BRIEF> Could you output every record below exactly, leaving out the pictures?

Top of RAW DATA

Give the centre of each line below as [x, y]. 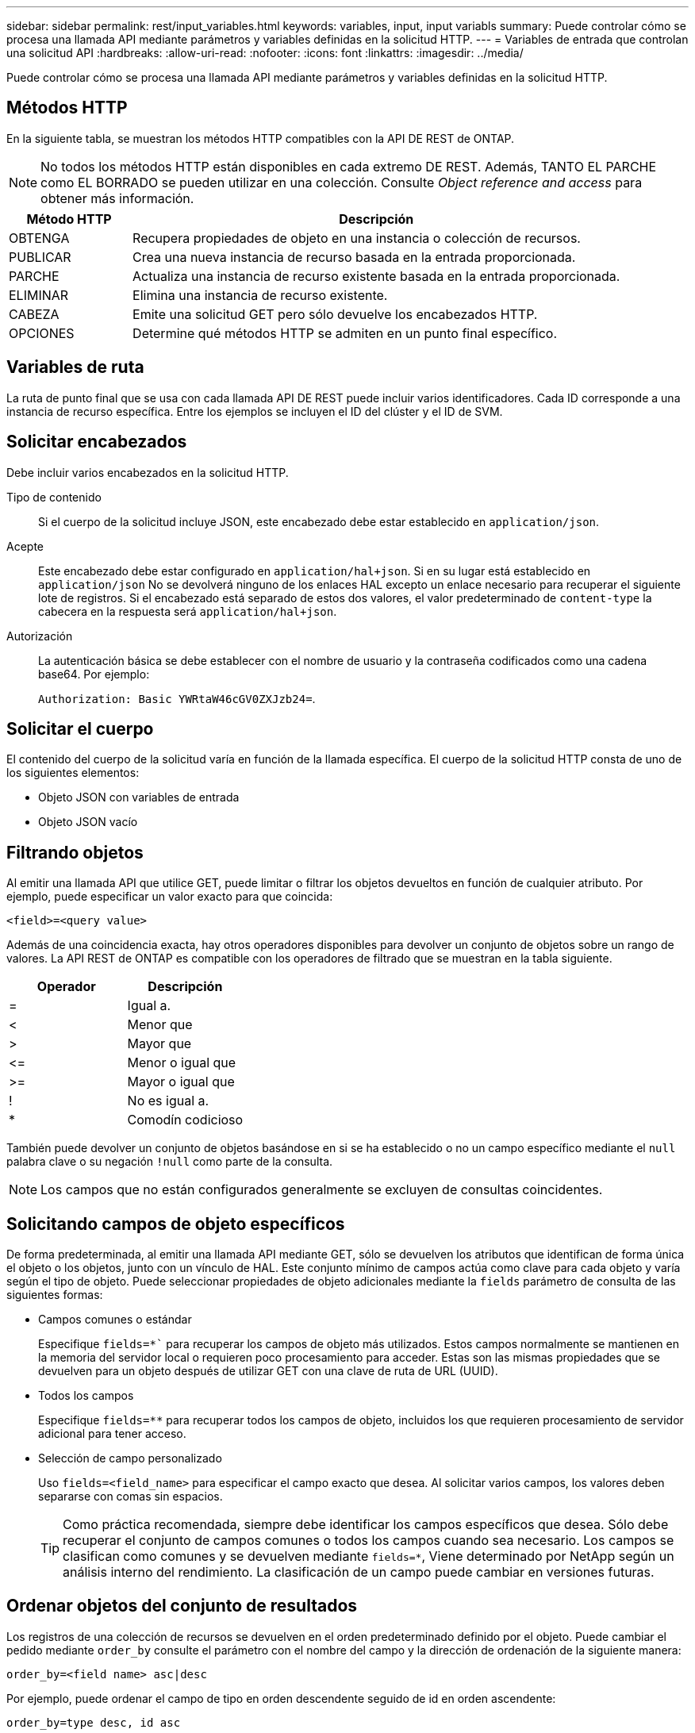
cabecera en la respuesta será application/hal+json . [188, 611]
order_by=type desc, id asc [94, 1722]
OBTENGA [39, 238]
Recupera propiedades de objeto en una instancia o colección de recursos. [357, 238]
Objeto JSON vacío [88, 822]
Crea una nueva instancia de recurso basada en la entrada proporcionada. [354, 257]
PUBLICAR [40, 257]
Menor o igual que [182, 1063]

Bottom of RAW DATA

YOUR SOLUTION>
Give the centre of each line below as [x, y]. 
cabecera en la respuesta será application/hal+json . [188, 611]
order_by=type desc, id asc [94, 1722]
OBTENGA [39, 238]
Recupera propiedades de objeto en una instancia o colección de recursos. [357, 238]
Objeto JSON vacío [88, 822]
Crea una nueva instancia de recurso basada en la entrada proporcionada. [354, 257]
PUBLICAR [40, 257]
Menor o igual que [182, 1063]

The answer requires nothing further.